* **What you need to do**
Each entry that follows should be set down precisely, with its pictures removed.

(Data entries)
──────────────────────────────

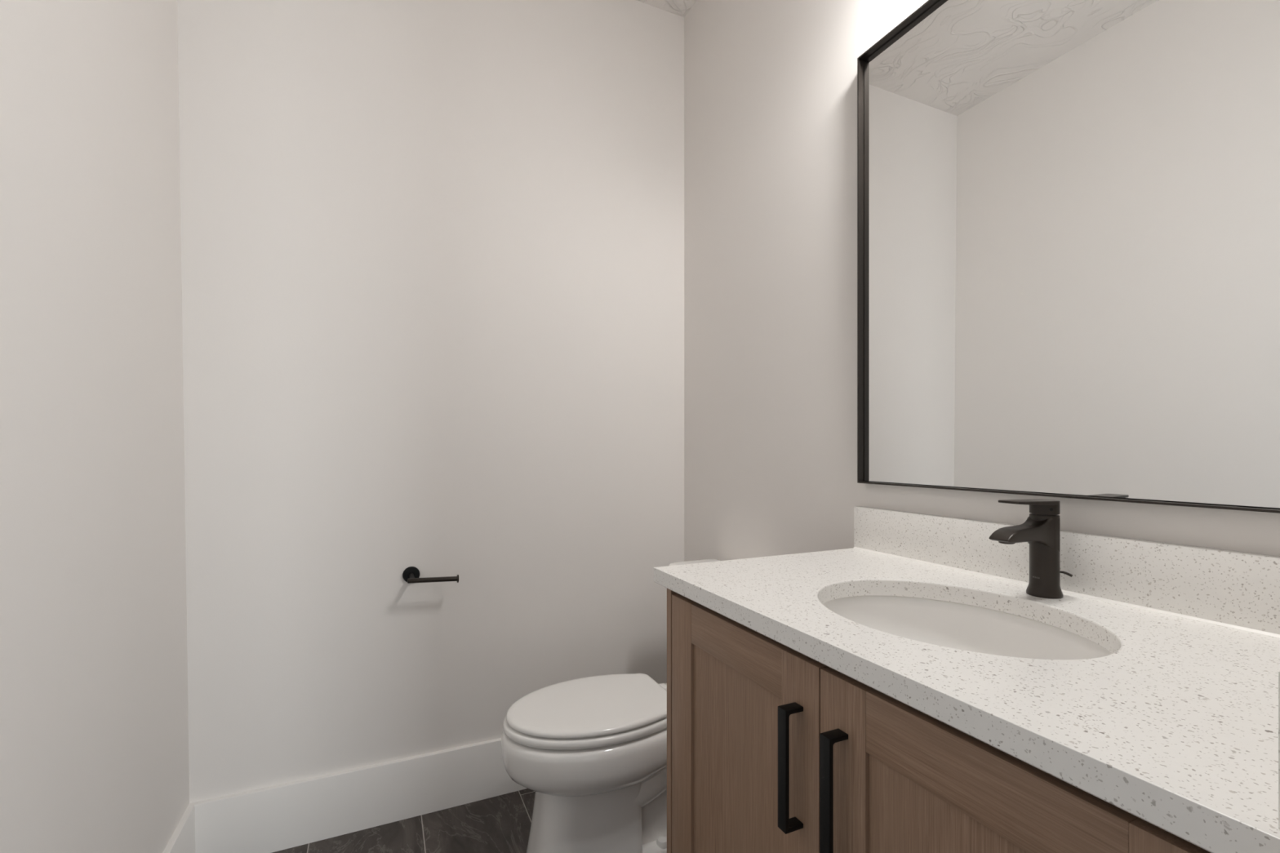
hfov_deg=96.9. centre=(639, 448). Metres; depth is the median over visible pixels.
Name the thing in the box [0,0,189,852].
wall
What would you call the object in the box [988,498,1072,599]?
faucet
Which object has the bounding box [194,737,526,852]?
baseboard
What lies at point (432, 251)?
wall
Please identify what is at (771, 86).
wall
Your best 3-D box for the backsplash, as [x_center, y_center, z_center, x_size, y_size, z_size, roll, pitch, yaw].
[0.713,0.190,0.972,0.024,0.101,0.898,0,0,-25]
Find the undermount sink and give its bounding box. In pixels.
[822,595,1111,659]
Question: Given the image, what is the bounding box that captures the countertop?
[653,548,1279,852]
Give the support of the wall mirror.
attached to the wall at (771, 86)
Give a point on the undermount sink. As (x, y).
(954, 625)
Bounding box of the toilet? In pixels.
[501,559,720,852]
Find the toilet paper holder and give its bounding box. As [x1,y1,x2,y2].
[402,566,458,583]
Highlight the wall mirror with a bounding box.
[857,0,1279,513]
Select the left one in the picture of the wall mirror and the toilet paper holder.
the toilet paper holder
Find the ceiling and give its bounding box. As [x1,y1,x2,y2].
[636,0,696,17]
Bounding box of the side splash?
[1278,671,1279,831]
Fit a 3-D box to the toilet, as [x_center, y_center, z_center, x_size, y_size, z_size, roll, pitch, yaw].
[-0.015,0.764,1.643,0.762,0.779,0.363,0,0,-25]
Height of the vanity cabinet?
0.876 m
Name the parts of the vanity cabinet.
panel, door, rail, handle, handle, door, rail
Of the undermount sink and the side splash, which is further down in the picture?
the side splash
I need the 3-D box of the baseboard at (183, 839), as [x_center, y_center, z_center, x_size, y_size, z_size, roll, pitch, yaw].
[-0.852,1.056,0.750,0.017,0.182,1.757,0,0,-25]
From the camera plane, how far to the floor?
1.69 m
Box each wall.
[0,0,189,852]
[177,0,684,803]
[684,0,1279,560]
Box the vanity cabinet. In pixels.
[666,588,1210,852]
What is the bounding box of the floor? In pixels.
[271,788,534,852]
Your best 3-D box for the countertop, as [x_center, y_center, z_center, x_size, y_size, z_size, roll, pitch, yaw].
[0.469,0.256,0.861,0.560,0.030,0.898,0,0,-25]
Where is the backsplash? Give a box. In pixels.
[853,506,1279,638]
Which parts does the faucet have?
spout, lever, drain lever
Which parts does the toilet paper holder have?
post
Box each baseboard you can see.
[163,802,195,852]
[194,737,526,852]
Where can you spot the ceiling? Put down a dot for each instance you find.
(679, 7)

──────────────────────────────

* **Answer box**
hfov_deg=96.9. centre=(639, 448). Metres; depth is the median over visible pixels.
Name the thing in the box [0,0,189,852].
wall
What would you call the object in the box [988,498,1072,599]?
faucet
Which object has the bounding box [194,737,526,852]?
baseboard
What lies at point (432, 251)?
wall
Please identify what is at (771, 86).
wall
Your best 3-D box for the backsplash, as [x_center, y_center, z_center, x_size, y_size, z_size, roll, pitch, yaw].
[0.713,0.190,0.972,0.024,0.101,0.898,0,0,-25]
Find the undermount sink and give its bounding box. In pixels.
[822,595,1111,659]
Question: Given the image, what is the bounding box that captures the countertop?
[653,548,1279,852]
Give the support of the wall mirror.
attached to the wall at (771, 86)
Give a point on the undermount sink. As (x, y).
(954, 625)
Bounding box of the toilet? In pixels.
[501,559,720,852]
Find the toilet paper holder and give its bounding box. As [x1,y1,x2,y2].
[402,566,458,583]
Highlight the wall mirror with a bounding box.
[857,0,1279,513]
Select the left one in the picture of the wall mirror and the toilet paper holder.
the toilet paper holder
Find the ceiling and give its bounding box. As [x1,y1,x2,y2].
[636,0,696,17]
Bounding box of the side splash?
[1278,671,1279,831]
Fit a 3-D box to the toilet, as [x_center, y_center, z_center, x_size, y_size, z_size, roll, pitch, yaw].
[-0.015,0.764,1.643,0.762,0.779,0.363,0,0,-25]
Height of the vanity cabinet?
0.876 m
Name the parts of the vanity cabinet.
panel, door, rail, handle, handle, door, rail
Of the undermount sink and the side splash, which is further down in the picture?
the side splash
I need the 3-D box of the baseboard at (183, 839), as [x_center, y_center, z_center, x_size, y_size, z_size, roll, pitch, yaw].
[-0.852,1.056,0.750,0.017,0.182,1.757,0,0,-25]
From the camera plane, how far to the floor?
1.69 m
Box each wall.
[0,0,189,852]
[177,0,684,803]
[684,0,1279,560]
Box the vanity cabinet. In pixels.
[666,588,1210,852]
What is the bounding box of the floor? In pixels.
[271,788,534,852]
Your best 3-D box for the countertop, as [x_center, y_center, z_center, x_size, y_size, z_size, roll, pitch, yaw].
[0.469,0.256,0.861,0.560,0.030,0.898,0,0,-25]
Where is the backsplash? Give a box. In pixels.
[853,506,1279,638]
Which parts does the faucet have?
spout, lever, drain lever
Which parts does the toilet paper holder have?
post
Box each baseboard you can see.
[163,802,195,852]
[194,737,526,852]
Where can you spot the ceiling? Put down a dot for each instance you find.
(679, 7)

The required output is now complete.